Pancreatitis in Indians is mostly genetic: CCMB-AIG study
By Express News Service | Published: 19th August 2013 08:33 AM |
Scientists from the Centre for Cellular and Molecular Biology (CCMB) and the Asian Institute of Gastroenterology (AIG), along with a group of scientists from Germany, Japan and Europe, have discovered a new gene-association with the early onset of chronic pancreatitis.
The team has found that chronic pancreatitis among Indians has a genetic basis which is different from the case of other Asians and Europeans. Announcing the breakthrough, which is being published in the international journal, ‘Nature Genetics’, on Monday, CCMB director Dr Ch Mohan Rao, project group leader Dr GR Chandak and team members AIG managing director Dr D Nageshwar Reddy and chief of surgical gasteroenterology Dr GV Rao said they established the genetic basis of tropical calcific pancreatitis (TCP) and identified the involvement of Spink1 gene, which produces a protein that inhibits the active trypsin inside the pancreas and cathepsin B gene that regulates activation of trypsinogens in the pancreas. These discoveries have led to the inclusion of TCP in the Online Mendelian Inheritance in Man as a genetic disease.
Dr Chandak said that it was found that the involvement of this gene was different from the gene (cationic and anionic trypsinogen) implicated in other types of chronic pancreatitis in western populations and they, therefore, proposed that in India chronic pancreatitis had a different genetic basis and the results of research conducted abroad cannot be extrapolated for Indian population.
He said they investigated several genes, including Chymotrypsin-C and CFTR and identified novel mutations that are different from those prevalent among Europeans. It was found that not only the genetic spectrum but also the mutational spectrum of TCP or chronic pancreatitis in India is different.
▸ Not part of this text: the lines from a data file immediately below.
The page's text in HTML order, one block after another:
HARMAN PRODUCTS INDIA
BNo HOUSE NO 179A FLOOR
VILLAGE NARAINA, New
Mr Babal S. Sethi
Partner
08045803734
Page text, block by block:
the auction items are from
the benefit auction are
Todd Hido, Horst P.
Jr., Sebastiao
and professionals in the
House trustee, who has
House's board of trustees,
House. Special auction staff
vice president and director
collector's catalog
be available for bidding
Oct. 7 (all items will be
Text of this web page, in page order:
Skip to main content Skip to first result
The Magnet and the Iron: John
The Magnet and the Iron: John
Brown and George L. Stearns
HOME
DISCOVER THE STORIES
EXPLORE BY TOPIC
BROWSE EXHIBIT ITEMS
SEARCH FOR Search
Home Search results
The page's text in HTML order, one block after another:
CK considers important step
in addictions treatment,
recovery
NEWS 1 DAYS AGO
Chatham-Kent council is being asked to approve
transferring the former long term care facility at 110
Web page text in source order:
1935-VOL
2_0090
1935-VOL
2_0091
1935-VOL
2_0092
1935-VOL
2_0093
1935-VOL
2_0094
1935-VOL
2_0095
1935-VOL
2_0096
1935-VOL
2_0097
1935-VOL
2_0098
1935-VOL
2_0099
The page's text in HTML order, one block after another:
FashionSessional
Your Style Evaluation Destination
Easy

Dr Chandak said the pathway of development of chronic pancreatitis among Indians is different and hence the genetic testing for risk prediction would also be different. Although the mutation is present in only 2 percent of the patents, it drives home the point that the pathway of trypsinogen activation and deactivation is important overall and assumes immense importance since Indian patients do not carry cationic trypsinogen mutations. Dr Nageshwar Reddy said that since this mutation is also predictive of the early onset of pancreatitis, early detection and modification of the course of the disease would be helpful. The study has the potential for the development of a genetic screening test for susceptibility to chronic pancreatitis among the Indian population at an early age.
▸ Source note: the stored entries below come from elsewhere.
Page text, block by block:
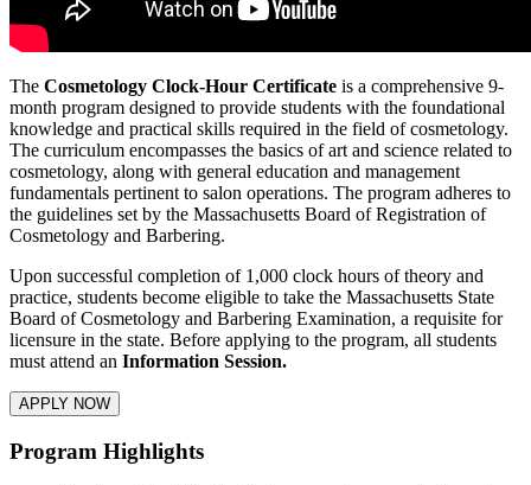
The Cosmetology Clock-Hour Certificate is a comprehensive 9-
month program designed to provide students with the foundational
knowledge and practical skills required in the field of cosmetology.
The curriculum encompasses the basics of art and science related to
cosmetology, along with general education and management
fundamentals pertinent to salon operations. The program adheres to
the guidelines set by the Massachusetts Board of Registration of
Cosmetology and Barbering.
Upon successful completion of 1,000 clock hours of theory and
practice, students become eligible to take the Massachusetts State
Board of Cosmetology and Barbering Examination, a requisite for
licensure in the state. Before applying to the program, all students
must attend an Information Session.
APPLY NOW
Program Highlights
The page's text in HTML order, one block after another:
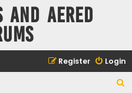
and Aered
Login
Register
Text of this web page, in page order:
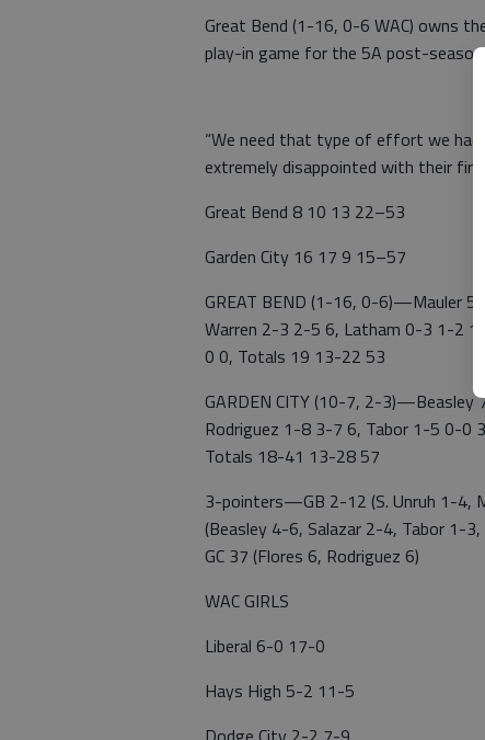
Great Bend (1-16, 0-6 WAC) owns
play-in game for the 5A post-
“We need that type of effort we had
extremely disappointed with their
Great Bend 8 10 13 22–53
Garden City 16 17 9 15–57
GREAT BEND (1-16, 0-6)—Mauler
Warren 2-3 2-5 6, Latham 0-3 1-2
0 0, Totals 19 13-22 53
GARDEN CITY (10-7, 2-
Rodriguez 1-8 3-7 6, Tabor 1-5 0-0
Totals 18-41 13-28 57
3-pointers—GB 2-12 (S. Unruh 1-4,
(Beasley 4-6, Salazar 2-4, Tabor 1-
GC 37 (Flores 6, Rodriguez 6)
WAC GIRLS
Liberal 6-0 17-0
Hays High 5-2 11-5
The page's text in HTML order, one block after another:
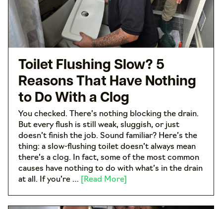
Toilet Flushing Slow? 5
Reasons That Have Nothing
to Do With a Clog
You checked. There’s nothing blocking the drain.
But every flush is still weak, sluggish, or just
doesn’t finish the job. Sound familiar? Here’s the
thing: a slow-flushing toilet doesn’t always mean
there’s a clog. In fact, some of the most common
causes have nothing to do with what’s in the drain
at all. If you’re …
[Read More]
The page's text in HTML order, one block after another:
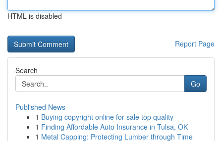
HTML is disabled
Report Page
Search
Go
Published News
1 Buying copyright online for sale top quality
1 Finding Affordable Auto Insurance in Tulsa, OK
1 Metal Capping: Protecting Lumber through Time
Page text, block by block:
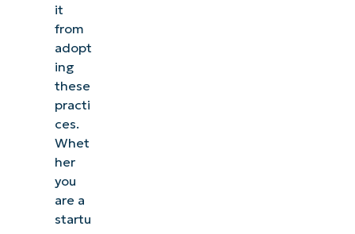
it
from
adopt
ing
these
practi
ces.
Whet
her
you
are a
startu
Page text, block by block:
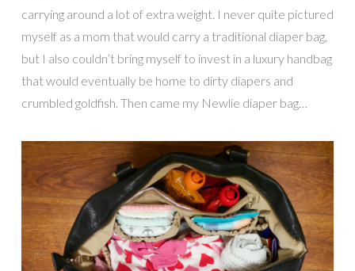
carrying around a lot of extra weight. I never quite pictured
myself as a mom that would carry a traditional diaper bag,
but I also couldn’t bring myself to invest in a luxury handbag
that would eventually be home to dirty diapers and
crumbled goldfish. Then came my Newlie diaper bag…

“In the southern part of the country, incidents of pancreatitis are very high, especially in Karnataka, Kerala, Odisha and Andhra Pradesh. In some villages in Kerala, one in a thousand has pancreatitis. In western countries the main cause of pancreatitis is alcohol whereas in India it is genetic mutation,” Dr Reddy said.
About 300 patients’ databases are being sequenced by the team and the work would be completed within two years, he said.
The breakthrough has come after 13 years of research involving scientists and clinicians from 25 countries.